Dans mon esprit, le « monde de la vigne » englobe l’ensemble des acteurs qui, dans la région, dépendaient pour leur vie matérielle de l’économie viticole, soit directement (vignerons, propriétaires), soit indirectement (artisans-commerçants, entrepreneurs de transport, négociants, notaires, etc.). Sur l’ensemble de la période étudiée, l’activité viticole a été la base de la vie de chacun des villages étudiés, elle a « donné le ton » dans les différents domaines économique, social ou politique.

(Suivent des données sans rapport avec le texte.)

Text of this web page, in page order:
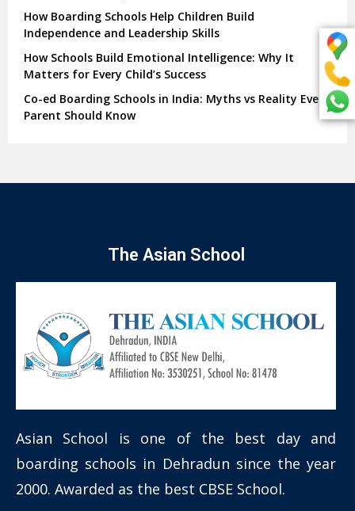
How Boarding Schools Help Children Build
Independence and Leadership Skills
How Schools Build Emotional Intelligence: Why It
Matters for Every Child’s Success
Co-ed Boarding Schools in India: Myths vs Reality Every
Parent Should Know
The Asian School
Asian School is one of the best day and
boarding schools in Dehradun since the year
2000. Awarded as the best CBSE School.
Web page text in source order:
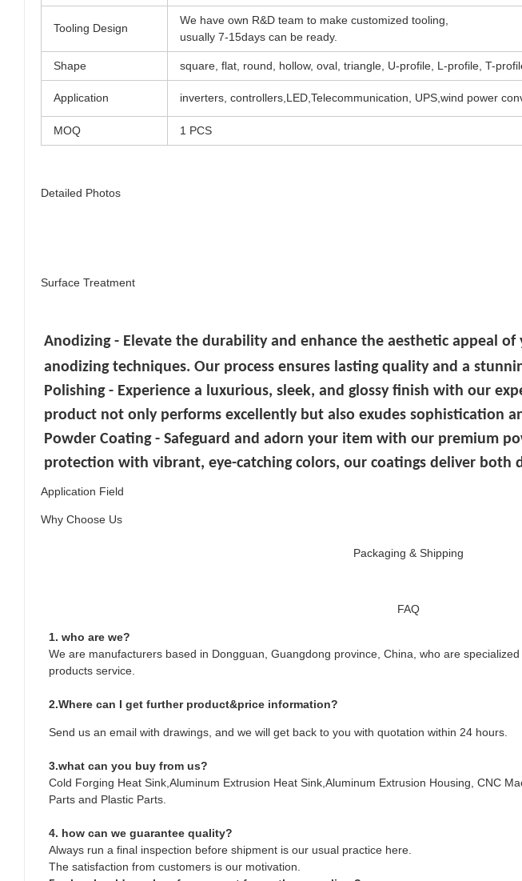
Tooling Design
We have own R&D team to make customized tooling,
usually 7-15days can be ready.
Shape square, flat, round, hollow, oval, triangle, U-profile, L-profile, T-
Application inverters, controllers,LED,Telecommunication, UPS,wind power
MOQ 1 PCS
Detailed Photos
Surface Treatment
Anodizing - Elevate the durability and enhance the aesthetic appeal
anodizing techniques. Our process ensures lasting quality and a
Polishing - Experience a luxurious, sleek, and glossy finish with our
product not only performs excellently but also exudes sophistication
Powder Coating - Safeguard and adorn your item with our premium
protection with vibrant, eye-catching colors, our coatings deliver both
Application Field
Why Choose Us
Packaging & Shipping
FAQ
1. who are we?
We are manufacturers based in Dongguan, Guangdong province, China, who are
products service.
2.Where can I get further product&price information?
Send us an email with drawings, and we will get back to you with quotation within 24 hours.
3.what can you buy from us?
Cold Forging Heat Sink,Aluminum Extrusion Heat Sink,Aluminum Extrusion Housing, CNC
Parts and Plastic Parts.
4. how can we guarantee quality?
Always run a final inspection before shipment is our usual practice here.
The satisfaction from customers is our motivation.
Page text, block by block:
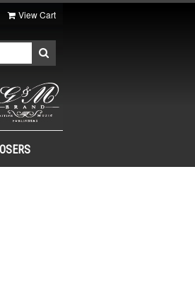
View Cart
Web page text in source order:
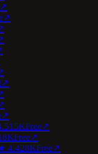
↗
↗
↗
↗
15KFree↗
Free↗
4.428KFree↗
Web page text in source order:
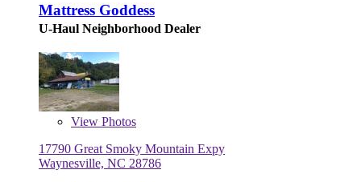
Mattress Goddess
U-Haul Neighborhood Dealer
View Photos
17790 Great Smoky Mountain Expy
Waynesville, NC 28786
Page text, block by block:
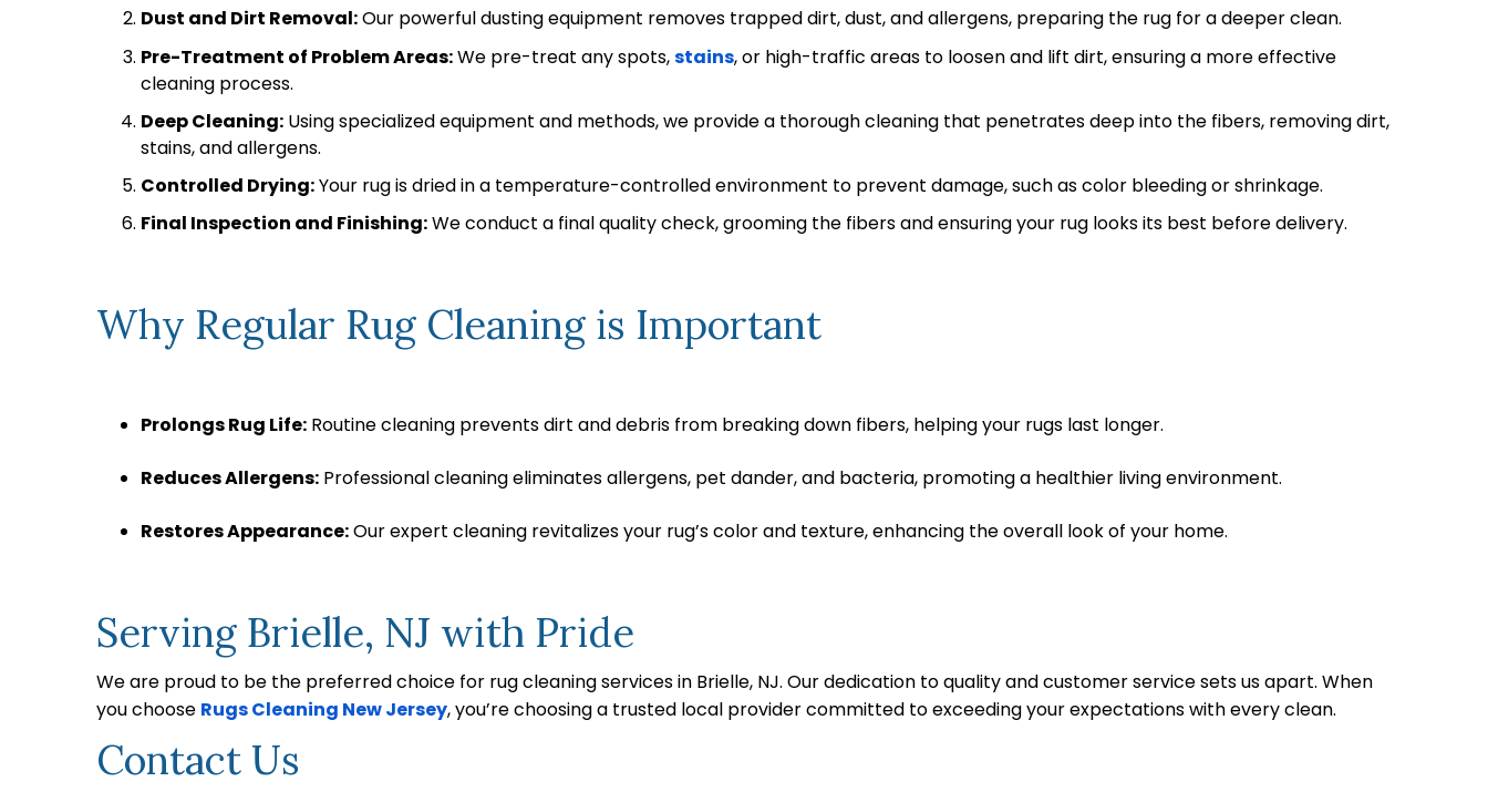
Dust and Dirt Removal:Our powerful dusting equipment removes trapped dirt, dust, and allergens, preparing the rug for a deeper clean.
Pre-Treatment of Problem Areas:We pre-treat any spots,stains, or high-traffic areas to loosen and lift dirt, ensuring a more effective
cleaning process.
Deep Cleaning: Using specialized equipment and methods, we provide a thorough cleaning that penetrates deep into the fibers, removing dirt,
stains, and allergens.
Controlled Drying:Your rug is dried in a temperature-controlled environment to prevent damage, such as color bleeding or shrinkage.
Final Inspection and Finishing:We conduct a final quality check, grooming the fibers and ensuring your rug looks its best before delivery.
Why Regular Rug Cleaning is Important
Prolongs Rug Life: Routine cleaning prevents dirt and debris from breaking down fibers, helping your rugs last longer.
Reduces Allergens: Professional cleaning eliminates allergens, pet dander, and bacteria, promoting a healthier living environment.
Restores Appearance:Our expert cleaning revitalizes your rug’s color and texture, enhancing the overall look of your home.
Serving Brielle, NJ with Pride
We are proud to be the preferred choice for rug cleaning services in Brielle, NJ. Our dedication to quality and customer service sets us apart. When
you choose Rugs Cleaning New Jersey, you’re choosing a trusted local provider committed to exceeding your expectations with every clean.
Contact Us
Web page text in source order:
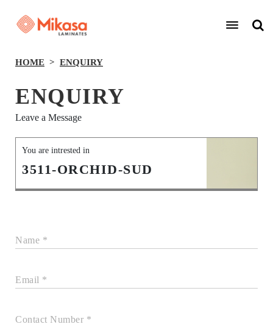
HOME ENQUIRY
ENQUIRY
Leave a Message
You are intrested in
3511-ORCHID-SUD
Name *
Email *
Contact Number *
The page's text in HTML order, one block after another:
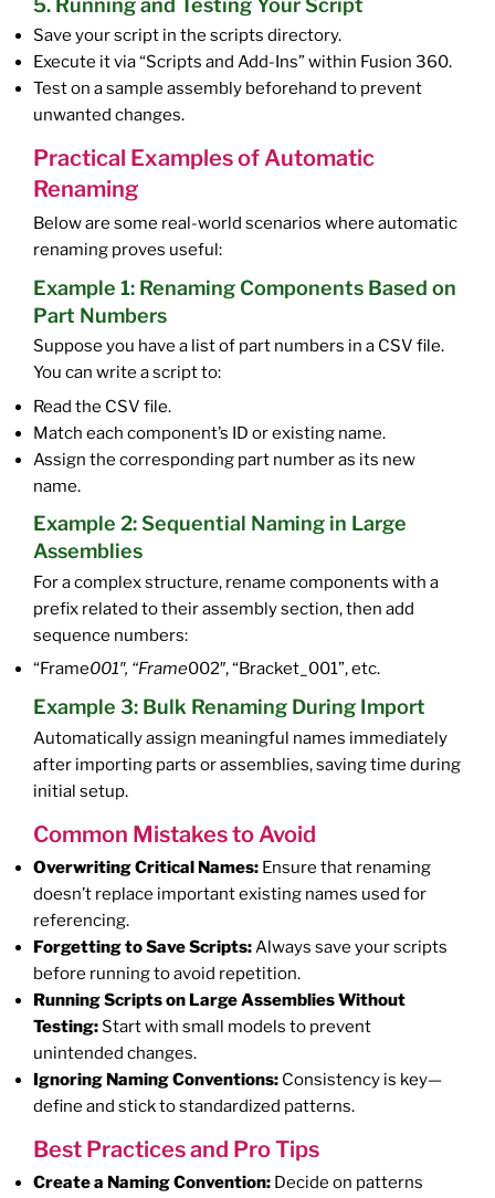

La région de Nolay s’étend sur environ 115 km² et abritait entre 8 000 et 10 000 habitants à l’époque étudiée, répartis dans quatorze communes de tailles très diverses. Elle  présente l’avantage de comprendre les trois parties classiques de la Côte viticole au sens large : Pays-Bas, Côte, Arrière-Côte. Ni trop vaste, ni trop restreinte, elle rend possible une approche micro-historique, et ce sur un temps suffisamment long (de la seconde moitié du xviiie siècle à la veille de la Première Guerre Mondiale) pour que les évolutions puissent s’inscrire dans le cadre spatial.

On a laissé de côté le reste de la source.